Pare che l'aereo abbia lanciato l'allarme, ma purtroppo la risposta fu molto lenta, tanto che ci vollero nove ore perché una nave maltese arrivasse sul luogo, a circa 80 miglia a sud di Malta, ma in quel momento ormai l'imbarcazione era scomparsa.
L'allarme fu lanciato anche dagli stessi naufraghi - dalle fotografie la barca appariva evidentemente in avaria - i quali allertarono i propri parenti, pare, in Europa, in particolare in Gran Bretagna e forse anche in Italia.
L'Alto commissariato delle Nazioni Unite per i rifugiati ha lanciato un appello accolto dal Governo italiano - ricordo che i cittadini dell'Eritrea, secondo le linee guida delle Nazioni Unite, hanno titolo a chiedere l'asilo politico in quanto sono esposti a gravi rischi di ritorsione su se stessi e sui propri familiari, nel caso vengano identificati pubblicamente e soprattutto qualora vengano respinti verso il loro Paese - con il quale si chiedeva di tentare di rintracciare questa barca.

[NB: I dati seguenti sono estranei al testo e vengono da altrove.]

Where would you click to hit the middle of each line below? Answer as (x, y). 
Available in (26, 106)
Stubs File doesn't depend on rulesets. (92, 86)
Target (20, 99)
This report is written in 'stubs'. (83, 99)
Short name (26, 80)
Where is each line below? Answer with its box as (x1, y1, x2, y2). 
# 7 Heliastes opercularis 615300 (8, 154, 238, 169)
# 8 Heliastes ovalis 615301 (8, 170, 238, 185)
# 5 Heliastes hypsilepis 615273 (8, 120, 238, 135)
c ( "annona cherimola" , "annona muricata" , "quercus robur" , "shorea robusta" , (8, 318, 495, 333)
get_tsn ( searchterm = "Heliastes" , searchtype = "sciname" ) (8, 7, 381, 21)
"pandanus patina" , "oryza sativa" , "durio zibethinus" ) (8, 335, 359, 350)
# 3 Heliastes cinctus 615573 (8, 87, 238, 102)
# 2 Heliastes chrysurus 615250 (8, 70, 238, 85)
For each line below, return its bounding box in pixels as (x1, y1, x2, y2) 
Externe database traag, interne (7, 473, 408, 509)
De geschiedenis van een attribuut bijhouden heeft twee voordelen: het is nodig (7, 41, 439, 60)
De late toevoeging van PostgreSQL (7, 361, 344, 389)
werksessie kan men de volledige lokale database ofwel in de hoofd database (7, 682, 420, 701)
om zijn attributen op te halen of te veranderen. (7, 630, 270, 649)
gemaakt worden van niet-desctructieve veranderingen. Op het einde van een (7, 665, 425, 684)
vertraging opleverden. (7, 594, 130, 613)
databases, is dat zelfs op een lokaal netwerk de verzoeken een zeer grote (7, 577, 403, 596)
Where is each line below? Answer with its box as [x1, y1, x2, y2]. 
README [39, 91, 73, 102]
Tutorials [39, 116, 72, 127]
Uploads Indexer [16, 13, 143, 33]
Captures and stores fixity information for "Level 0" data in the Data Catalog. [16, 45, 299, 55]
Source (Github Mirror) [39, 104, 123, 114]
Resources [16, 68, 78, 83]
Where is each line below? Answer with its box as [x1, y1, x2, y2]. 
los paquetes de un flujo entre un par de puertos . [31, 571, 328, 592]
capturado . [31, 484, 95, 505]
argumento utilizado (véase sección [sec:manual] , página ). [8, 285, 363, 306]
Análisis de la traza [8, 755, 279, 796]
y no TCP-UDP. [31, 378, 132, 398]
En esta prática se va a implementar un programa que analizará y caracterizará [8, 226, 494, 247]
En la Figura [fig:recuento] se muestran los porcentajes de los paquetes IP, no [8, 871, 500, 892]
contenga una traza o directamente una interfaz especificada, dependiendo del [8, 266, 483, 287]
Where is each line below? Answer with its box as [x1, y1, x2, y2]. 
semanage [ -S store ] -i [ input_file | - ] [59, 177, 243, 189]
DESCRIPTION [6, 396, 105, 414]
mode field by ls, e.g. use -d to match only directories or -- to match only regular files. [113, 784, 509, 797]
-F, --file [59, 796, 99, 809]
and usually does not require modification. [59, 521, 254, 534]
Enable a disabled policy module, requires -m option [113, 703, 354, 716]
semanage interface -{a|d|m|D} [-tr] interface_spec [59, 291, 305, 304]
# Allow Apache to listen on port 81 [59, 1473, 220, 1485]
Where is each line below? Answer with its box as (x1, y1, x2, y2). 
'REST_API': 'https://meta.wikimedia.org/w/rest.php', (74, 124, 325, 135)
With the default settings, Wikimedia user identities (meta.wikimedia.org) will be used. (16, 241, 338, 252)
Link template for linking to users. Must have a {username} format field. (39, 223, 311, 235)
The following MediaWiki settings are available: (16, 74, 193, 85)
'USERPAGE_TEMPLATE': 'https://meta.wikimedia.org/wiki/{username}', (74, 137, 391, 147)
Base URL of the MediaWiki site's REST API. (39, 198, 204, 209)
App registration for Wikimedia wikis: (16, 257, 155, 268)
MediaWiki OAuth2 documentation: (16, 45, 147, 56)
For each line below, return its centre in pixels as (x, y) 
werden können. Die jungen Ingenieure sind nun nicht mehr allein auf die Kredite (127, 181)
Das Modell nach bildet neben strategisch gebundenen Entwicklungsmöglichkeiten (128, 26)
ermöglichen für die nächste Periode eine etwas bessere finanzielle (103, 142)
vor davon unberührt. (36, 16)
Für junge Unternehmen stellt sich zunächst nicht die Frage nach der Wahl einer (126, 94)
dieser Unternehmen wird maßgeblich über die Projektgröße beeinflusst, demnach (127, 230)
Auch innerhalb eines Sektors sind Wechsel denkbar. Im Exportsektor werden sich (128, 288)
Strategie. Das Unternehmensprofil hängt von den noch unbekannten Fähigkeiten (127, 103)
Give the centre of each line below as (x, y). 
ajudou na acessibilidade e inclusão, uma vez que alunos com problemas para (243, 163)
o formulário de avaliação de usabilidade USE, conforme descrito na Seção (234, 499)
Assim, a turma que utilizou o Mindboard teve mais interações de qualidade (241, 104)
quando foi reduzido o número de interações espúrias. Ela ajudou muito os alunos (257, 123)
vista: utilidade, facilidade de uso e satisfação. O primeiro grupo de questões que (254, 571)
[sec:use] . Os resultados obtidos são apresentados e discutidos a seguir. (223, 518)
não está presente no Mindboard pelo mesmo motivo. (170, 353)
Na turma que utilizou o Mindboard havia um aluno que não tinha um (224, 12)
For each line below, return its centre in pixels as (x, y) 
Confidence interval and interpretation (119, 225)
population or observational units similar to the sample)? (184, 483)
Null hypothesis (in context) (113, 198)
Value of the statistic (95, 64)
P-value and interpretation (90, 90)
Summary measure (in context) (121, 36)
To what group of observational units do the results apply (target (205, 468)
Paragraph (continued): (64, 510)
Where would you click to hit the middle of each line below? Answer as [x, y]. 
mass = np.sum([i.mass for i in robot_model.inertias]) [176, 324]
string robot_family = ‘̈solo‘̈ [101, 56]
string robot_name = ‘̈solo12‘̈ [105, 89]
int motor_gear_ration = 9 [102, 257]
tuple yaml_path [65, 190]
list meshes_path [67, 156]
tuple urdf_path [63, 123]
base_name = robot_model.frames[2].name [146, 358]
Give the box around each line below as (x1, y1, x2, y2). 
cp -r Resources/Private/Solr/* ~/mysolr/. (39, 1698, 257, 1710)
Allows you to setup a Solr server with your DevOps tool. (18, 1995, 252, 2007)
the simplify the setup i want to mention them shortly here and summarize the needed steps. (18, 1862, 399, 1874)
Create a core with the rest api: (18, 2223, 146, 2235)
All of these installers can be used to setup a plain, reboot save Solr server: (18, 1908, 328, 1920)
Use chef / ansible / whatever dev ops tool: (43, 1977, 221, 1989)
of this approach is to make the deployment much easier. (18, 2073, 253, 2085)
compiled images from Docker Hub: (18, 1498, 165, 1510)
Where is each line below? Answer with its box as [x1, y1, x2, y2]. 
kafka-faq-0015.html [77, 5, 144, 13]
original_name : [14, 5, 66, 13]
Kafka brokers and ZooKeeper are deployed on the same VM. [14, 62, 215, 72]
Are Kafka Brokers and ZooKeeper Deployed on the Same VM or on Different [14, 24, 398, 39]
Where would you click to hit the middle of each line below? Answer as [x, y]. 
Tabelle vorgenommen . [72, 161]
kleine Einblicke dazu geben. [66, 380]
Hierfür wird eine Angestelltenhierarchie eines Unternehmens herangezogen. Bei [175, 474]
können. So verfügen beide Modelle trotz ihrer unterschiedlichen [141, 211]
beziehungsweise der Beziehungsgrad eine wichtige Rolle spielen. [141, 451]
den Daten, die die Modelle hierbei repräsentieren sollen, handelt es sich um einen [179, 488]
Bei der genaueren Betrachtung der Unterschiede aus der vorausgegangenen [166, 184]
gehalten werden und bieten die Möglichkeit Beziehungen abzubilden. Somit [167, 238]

Le operazioni italiane iniziarono il 24 maggio, con la mobilitazione sia della Marina italiana, sia della Guardia costiera, svolte in un primo momento solo nelle acque di competenza italiana e successivamente, a seguito dell'autorizzazione del Governo libico, anche nelle acque libiche.
La ricerca non portò alla scoperta dell'imbarcazione scomparsa ma a quella di un altro fatto, forse altrettanto scioccante. Infatti fu fotografato dal cielo - da un aereo italiano - un gruppo di uomini aggrappati a delle gabbie da pesca, gabbie per l'allevamento di tonni, ed in seguito abbiamo scoperto che tali uomini erano rimasti su quelle gabbie per ben tre giorni, perché il pescatore maltese che trainava quel recinto si era rifiutato di accoglierli a bordo.
La Marina italiana ha portato in salvo ventisette persone, ma non si trattava dei naufraghi della barca scomparsa, perché erano di altra nazionalità.
Dopo tale episodio, accolto con sollievo e soddisfazione dalle Nazioni Unite - e voglio sperare anche dall'opinione pubblica, perché lo spettacolo di quegli uomini aggrappati alle reti dei tonni ha rappresentato la vergogna d'Europa - anche un peschereccio spagnolo ha portato in salvo un altro gruppo di naufraghi.
Tuttavia non abbiamo più notizie dei cinquantatre uomini, presenti nella fotografia iniziale del 21 maggio, tranne che per una chiamata, pervenuta in Gran Bretagna da uno dei detti naufraghi, il quale ha riferito di essere approdato in Libia e di essere stato nuovamente posto in stato di detenzione.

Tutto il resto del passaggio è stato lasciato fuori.